The pain of being in communities that constantly dehumanised us.
And for the freed Palestinians hostages, the few among the 11,000 Palestinian hostages held in Israeli prisons, how will they endure the knowledge that their freedom came at the cost of an ancient Palestinian city erased and countless lives sacrificed? Their liberation, like all else, is bound to the weight of grief and the fragments of what once was.
This war has stolen more than homes and lives; it has stolen time.
It has robbed us of futures. It robbed from us our humanity and equality. And no ceasefire or deal can ever restore what has been lost. And to add, this ceasefire is frankly 75 years too late, 470 days too late and 50,000 souls too late.
Yet tonight, as we gather with the beautiful people who shared with us the pain for 470 days, let us hold one another close.

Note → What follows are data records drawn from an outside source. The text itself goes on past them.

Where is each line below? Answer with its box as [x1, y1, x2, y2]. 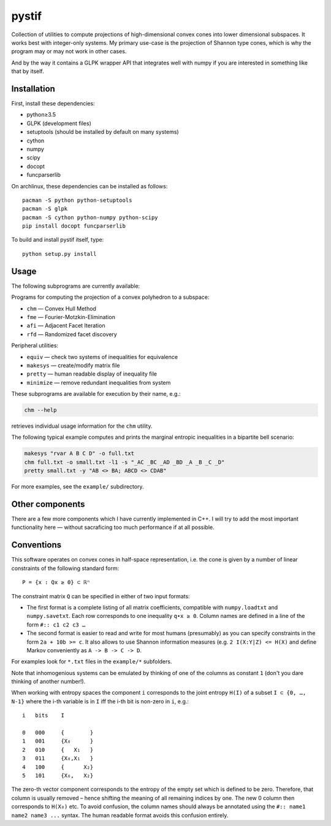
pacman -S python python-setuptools [22, 196, 132, 204]
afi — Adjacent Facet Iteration [26, 322, 105, 330]
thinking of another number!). [11, 678, 86, 685]
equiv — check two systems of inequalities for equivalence [26, 353, 178, 360]
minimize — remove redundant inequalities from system [26, 379, 171, 386]
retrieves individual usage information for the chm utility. [11, 422, 153, 430]
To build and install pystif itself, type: [11, 236, 104, 244]
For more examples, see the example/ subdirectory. [11, 483, 144, 490]
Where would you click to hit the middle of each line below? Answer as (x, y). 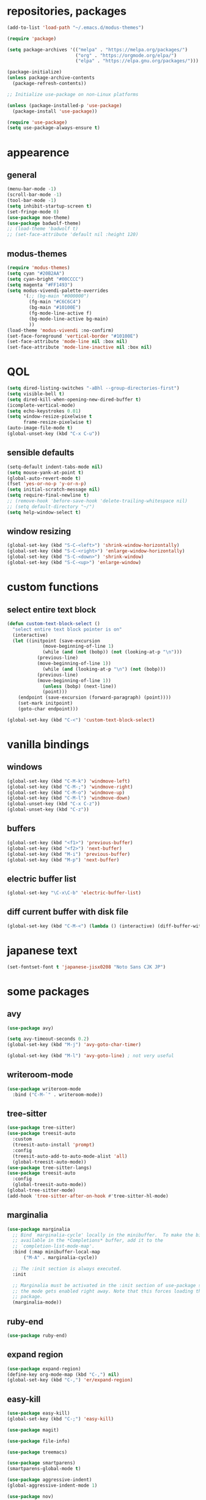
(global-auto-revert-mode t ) (44, 478)
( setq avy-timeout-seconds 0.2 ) (48, 1039)
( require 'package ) (32, 39)
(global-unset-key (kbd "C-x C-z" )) (53, 804)
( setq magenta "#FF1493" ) (40, 285)
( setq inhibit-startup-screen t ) (50, 206)
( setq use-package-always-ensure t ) (53, 128)
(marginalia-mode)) (37, 1302)
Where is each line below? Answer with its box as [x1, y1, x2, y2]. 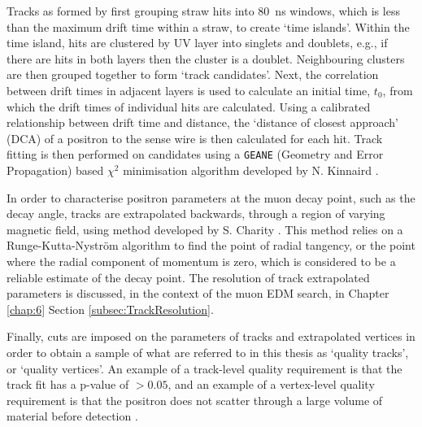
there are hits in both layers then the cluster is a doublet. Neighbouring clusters [7, 50, 405, 67]
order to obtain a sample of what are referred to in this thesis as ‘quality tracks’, [7, 343, 409, 360]
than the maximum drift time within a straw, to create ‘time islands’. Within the [7, 18, 410, 35]
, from [382, 81, 413, 98]
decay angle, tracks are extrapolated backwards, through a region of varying [7, 205, 385, 222]
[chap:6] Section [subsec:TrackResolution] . [7, 300, 214, 317]
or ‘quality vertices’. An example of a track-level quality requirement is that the [7, 359, 402, 377]
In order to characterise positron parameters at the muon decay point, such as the [7, 189, 415, 206]
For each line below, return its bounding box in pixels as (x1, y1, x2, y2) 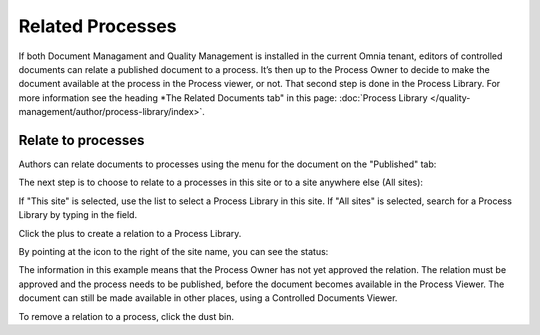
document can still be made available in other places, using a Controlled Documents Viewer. (18, 292, 398, 304)
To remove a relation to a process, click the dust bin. (18, 310, 235, 322)
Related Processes (18, 15, 177, 37)
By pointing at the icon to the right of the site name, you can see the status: (18, 245, 329, 257)
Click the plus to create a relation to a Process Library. (18, 227, 242, 239)
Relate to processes (18, 131, 145, 149)
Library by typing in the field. (18, 209, 138, 221)
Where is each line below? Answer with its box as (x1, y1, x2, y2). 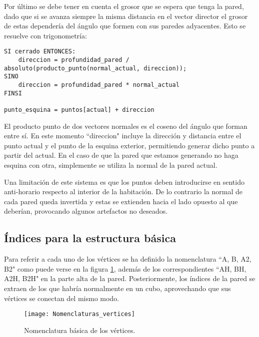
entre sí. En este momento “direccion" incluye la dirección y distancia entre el (4, 130, 241, 141)
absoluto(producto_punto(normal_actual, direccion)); (4, 64, 187, 72)
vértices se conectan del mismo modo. (4, 293, 119, 303)
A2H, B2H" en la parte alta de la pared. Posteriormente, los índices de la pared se (4, 273, 255, 284)
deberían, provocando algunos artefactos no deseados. (4, 206, 168, 216)
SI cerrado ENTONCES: (4, 48, 76, 55)
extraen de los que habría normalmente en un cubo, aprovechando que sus (4, 283, 231, 293)
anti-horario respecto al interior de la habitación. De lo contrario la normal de (4, 186, 242, 197)
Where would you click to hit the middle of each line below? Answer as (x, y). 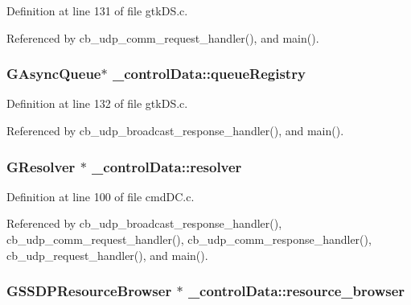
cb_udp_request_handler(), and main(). (107, 255)
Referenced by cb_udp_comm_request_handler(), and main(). (163, 37)
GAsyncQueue (54, 74)
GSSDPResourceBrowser (89, 291)
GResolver (41, 166)
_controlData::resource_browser (296, 291)
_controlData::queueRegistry (209, 74)
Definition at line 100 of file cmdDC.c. (101, 196)
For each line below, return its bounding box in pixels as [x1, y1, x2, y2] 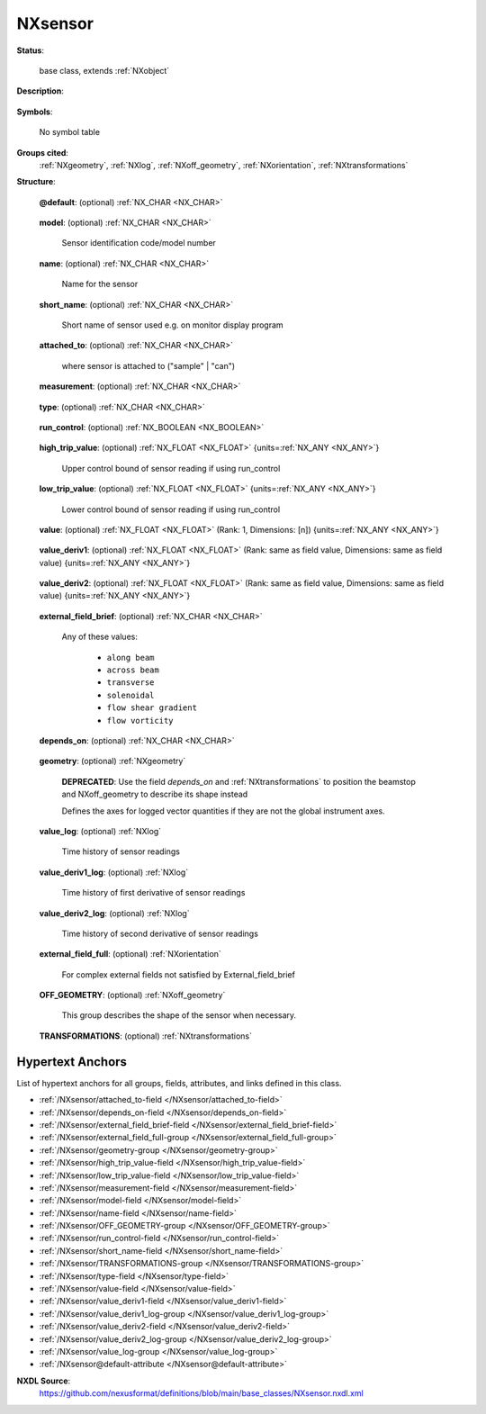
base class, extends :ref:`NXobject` [39, 65, 170, 76]
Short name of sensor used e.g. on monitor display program [61, 320, 283, 330]
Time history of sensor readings [61, 846, 180, 857]
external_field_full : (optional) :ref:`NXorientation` [39, 949, 222, 959]
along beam [106, 653, 155, 662]
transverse [106, 678, 155, 688]
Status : [16, 45, 45, 56]
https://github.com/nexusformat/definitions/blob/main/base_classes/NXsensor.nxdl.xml [39, 1388, 364, 1399]
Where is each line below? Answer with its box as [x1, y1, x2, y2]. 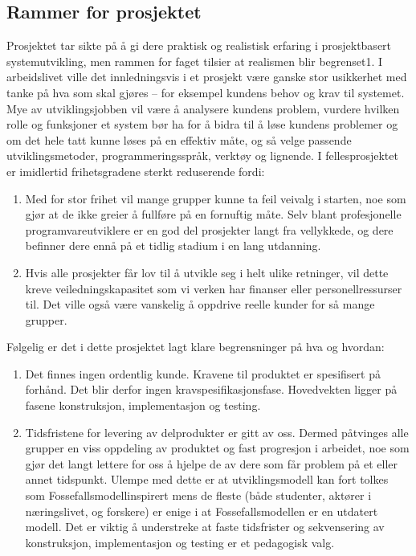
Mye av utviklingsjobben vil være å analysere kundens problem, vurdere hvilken [6, 100, 400, 117]
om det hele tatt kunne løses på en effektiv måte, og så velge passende [6, 131, 352, 148]
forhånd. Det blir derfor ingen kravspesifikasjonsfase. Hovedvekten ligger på [25, 381, 398, 398]
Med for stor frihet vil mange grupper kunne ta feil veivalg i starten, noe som [25, 190, 406, 206]
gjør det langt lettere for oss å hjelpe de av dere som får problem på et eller [25, 455, 398, 472]
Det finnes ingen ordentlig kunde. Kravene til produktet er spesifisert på [25, 365, 381, 382]
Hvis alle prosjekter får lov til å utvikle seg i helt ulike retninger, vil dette [25, 264, 389, 280]
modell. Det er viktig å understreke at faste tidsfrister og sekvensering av [25, 518, 385, 535]
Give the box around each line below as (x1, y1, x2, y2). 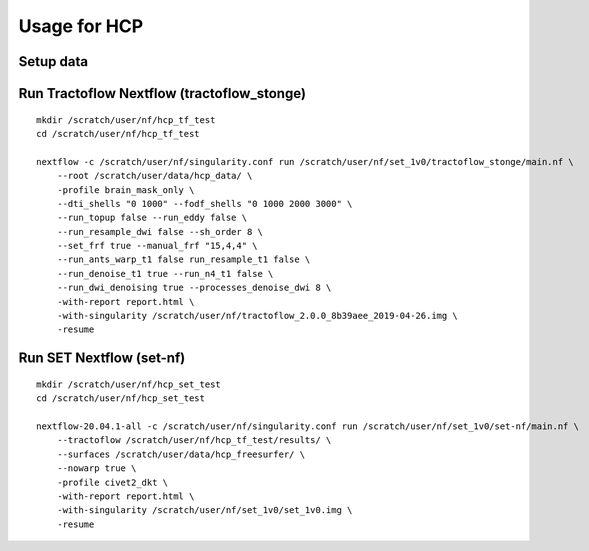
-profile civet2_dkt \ (56, 476, 169, 488)
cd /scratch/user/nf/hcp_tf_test (36, 128, 200, 139)
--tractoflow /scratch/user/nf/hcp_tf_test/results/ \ (56, 435, 332, 446)
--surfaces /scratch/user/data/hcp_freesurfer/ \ (56, 448, 305, 460)
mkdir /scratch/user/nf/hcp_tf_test (36, 114, 216, 125)
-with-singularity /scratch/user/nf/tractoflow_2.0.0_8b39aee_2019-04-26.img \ (56, 310, 459, 322)
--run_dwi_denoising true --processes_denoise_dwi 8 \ (56, 282, 332, 294)
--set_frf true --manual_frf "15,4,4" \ (56, 240, 259, 252)
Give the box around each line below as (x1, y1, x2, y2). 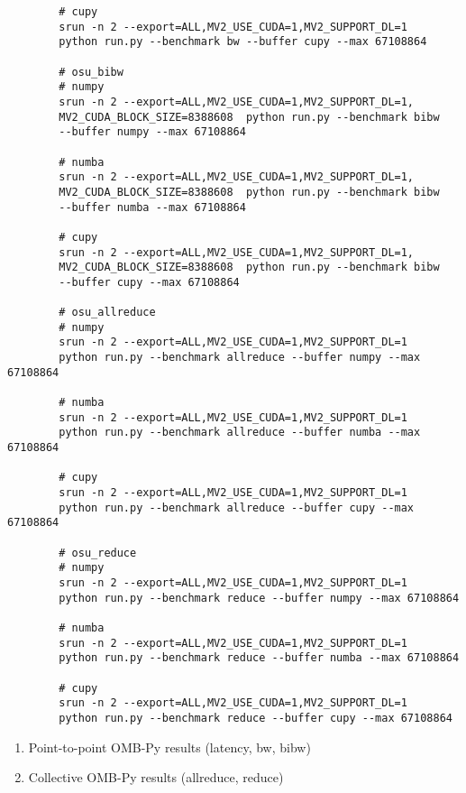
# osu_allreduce (59, 306, 156, 319)
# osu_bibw (59, 65, 123, 78)
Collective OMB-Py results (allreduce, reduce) (28, 768, 284, 787)
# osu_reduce (59, 546, 137, 559)
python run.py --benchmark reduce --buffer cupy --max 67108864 (59, 711, 452, 724)
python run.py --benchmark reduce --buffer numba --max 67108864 (59, 651, 460, 665)
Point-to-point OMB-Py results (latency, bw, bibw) (28, 737, 311, 756)
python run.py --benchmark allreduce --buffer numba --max (59, 426, 421, 439)

Let us honour the resilience of my people.
Let us remember that for 470 days under the worst war machine, not a single white flag was raised from Gaza, that my people was unbreakable and resisted till the end, despite the horrors.
Let us remember the humanity that persists amid the rubble.
We will carry their stories, their pain, and their strength in our hearts. And we will not let the world forget. Despite the darkness, Palestinians, as history has shown time and time again, will continue their fight for freedom.
I leave you with the words of the great Palestinian poet, Fadwa Tuqan:
كفاني ان اموت على أرضها
وأُدفن فيها
وتحت ثراها أذوب وأفنى
وأُبعثُ عشبا على أرضها
وأُبعثُ زهرة
تعيثُ بها كفُّ طفل نمته بلادي
كفاني أظلُّ بحضن بلادي
ترابا
وعشبا
وزهرة
“Enough for me to die on her earth,
be buried in her,
dissolve and vanish into her soil,
then sprout forth as a flower
played with by a child from my country
It is enough for me to remain in the embrace of my homeland
As dust
As grass
As a flower.”
Lama Qasem
Lama Qasem is a Palestinian from Jenin. Lama is an executive member of the Australian Palestinian Advocacy Network and an organiser for the Palestinian Action Group Canberra.